SMCoder775 · January 24, 2024, 3:54am

Hi there. I have been trying to train a YOLOv5s model on some of my data (~25000 images). However, when it nears the end of profiling, the training exits with error code 137 (OOMKilled). I have enterprise and have set the job limits to the max, but it still cuts out anyway.

Profiling 99% done
/app/run-python-with-venv.sh: line 17:     8 Killed                  /app/$VENV_NAME/.venv/bin/python3 -u $ARGS
Application exited with code 137 (OOMKilled)
2024-01-24T01:25:24.247Z logger=server level=error Failed job execution
Error: Job 15488525 finished
    at /home/node/studio/build/server/server/start-daemon.js:211:48
    at runMicrotasks (<anonymous>)
    at processTicksAndRejections (node:internal/process/task_queues:96:5)
Application exited with code 1

I was trying with SSD Mobilenet, incase the issue is with YOLOv5, but the job wouldn’t start because the estimated memory required is far too high (suspecting a memory leak). I have looked on the forums but couldn’t find any fix relating to either problem. Is it something I’m doing wrong, or are these bugs? If so, when can we expect a fix (I have some deadlines to meet with this project)? My project ID is 331781. Thank you!
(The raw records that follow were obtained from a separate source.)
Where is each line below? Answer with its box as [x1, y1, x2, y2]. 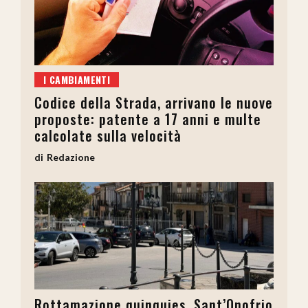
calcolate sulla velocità [34, 124, 181, 146]
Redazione [47, 151, 95, 163]
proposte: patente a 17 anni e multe [34, 108, 261, 129]
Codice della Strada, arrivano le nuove [34, 91, 273, 113]
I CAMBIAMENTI [43, 71, 111, 87]
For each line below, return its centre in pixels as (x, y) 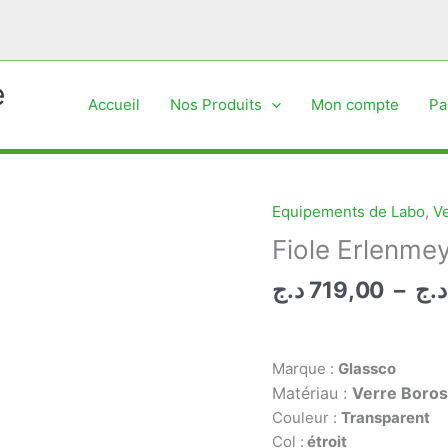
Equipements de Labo (348, 211)
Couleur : (306, 417)
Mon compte (354, 104)
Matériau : (312, 392)
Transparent (385, 417)
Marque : (305, 368)
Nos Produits (215, 104)
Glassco (367, 368)

SMCoder775 · January 24, 2024, 4:58pm

Recently my project ran out of GPU runtime. Could this be why? Also, how can I increase my GPU runtime? I am using the free trial of the enterprise edition.

louis · January 24, 2024, 8:53pm

Hello @SMCoder775,

You can contact our Sales Team on this page: Pricing

In short, the issue you are running into in an Out Of Memory issue.
There are several options to fix it:

Reduce your dataset size
Reduce your batch size
Change your model architecture
Train your model locally and then import it using the BYOM feature.
Or, train on bigger machine (you’ll need to contact the Sales team to adjust your plan).

Best,

Louis

SMCoder775 · January 26, 2024, 3:43am

Hi @louis, sorry for late reply, but after reducing my dataset by around 5000 images, the estimated memory has not changed at all (still at 57344 for YOLOv5s). The batch size also does not change the estimated memory, and the only other architecture I can use, SSD Mobilenet, says that the memory required is 142459Mi. Is this right?

louis · January 26, 2024, 5:30pm

Hello @SMCoder775,

Thanks for your feedback.
@matkelcey has been working on a fix.
It will land in production in the next release.

Best,

Louis

SMCoder775 · January 26, 2024, 7:33pm

Cool, thank you so much!